A loose, dirty crack that would actually be a fair amount of fun if cleaned up.

Start in the gully just below (to the right of) the bolted line Nine in Black. Scramble/climb up ten or fifteen feet to a sloping ledge to where it starts to make sense to put in some protection. Continue up the crack, mostly using edges on the face and placing pro where it makes sense. Use care in selecting holds, because there is a lot of loose stuff.

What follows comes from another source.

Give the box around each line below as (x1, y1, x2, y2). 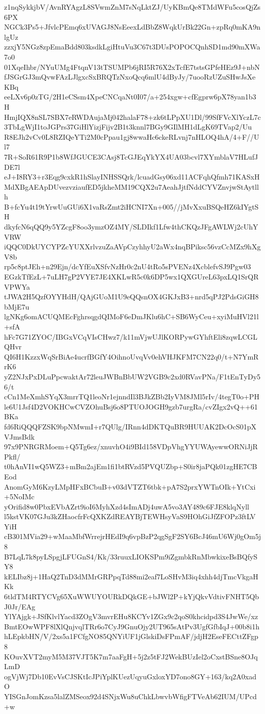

After passing though the chossiest, dirtiest sections, a larger corner crack opens up that allows a bit of liebacking. Shortly thereafter, the crack heads left under a roof. Traverse left, following the crack until you can join up with the bolt line from Nine in Black. Head for the anchors.

Location

After reaching the lower, south-facing buttress containing the original, 5.6 first pitch of Lord of the Slings, continue around to the left looking for a bolted line on the wall to your right. To the right of the bolted line is a dirty crack with a fair amount of vegetation to the crack's right, and a bit of vegetation in the crack itself. The crack runs up and then breaks left under a roof.

Protection

Draws/slings for two or three bolts, plus the equivalent of #.5, #.75, 2x #1, 2x #2, 2x #3, 2x #4 C4s, plus slings. A couple of large nuts might come in handy as well.

Photos

Darren Knezek
5.6 PG13
Darren Knezek  
5.6 PG13
I really liked this pitch and would give it a lot of stars if it was cleaned a lot better. Mostly a really cool hand crack that gobbles up 2.5" cams. There's not much like it, in all of Rock Canyon.